Molecular dynamics of 4-n-octyl-4′-cyanobiphenyl in partially filled nanoporous SBA-type molecular sieves

The molecular dynamics of 4-n-octyl-4′-cyanobiphenyl (8CB) confined to the nanopores of new SBA-type molecular sieves was investigated in a wide temperature range using broadband dielectric spectroscopy (10−2–109 Hz). One molecular sieve has a hexagonal structure of the pores while the other is a cellular nanoporous material. To explore the extent of surface interaction effects a high and a low filling degree were considered.For the molecular sieves with a high filling degree two relaxation regions were observed: a bulk-like relaxation process related to molecules, which behave as mesophase, located in the centre of the pores.
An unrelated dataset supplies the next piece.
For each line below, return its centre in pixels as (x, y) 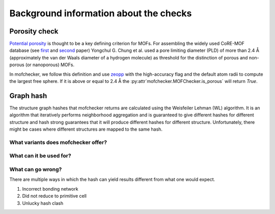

The second relaxation process has a much lower relaxation rate than the former and is assigned to molecules located in a surface layer. The temperature dependence of its relaxation rates follows the Vogel–Fulcher–Tammann law, characteristic for glassy dynamics.For samples with a low filling degree only one relaxation process due to the surface layer was observed. Moreover, especially at the temperatures lower than the melting point of bulk 8CB, its relaxation rate is situated between the characteristic frequencies of the two relaxation processes observed for the pores with a high filling degree. This behaviour gives a measure of the extension of the influence of the wall on the neighbouring 8CB molecules. In addition, the differences revealed by the molecule dynamics inside the two types of nanoporous materials are related to both surface interactions and geometrical constraints.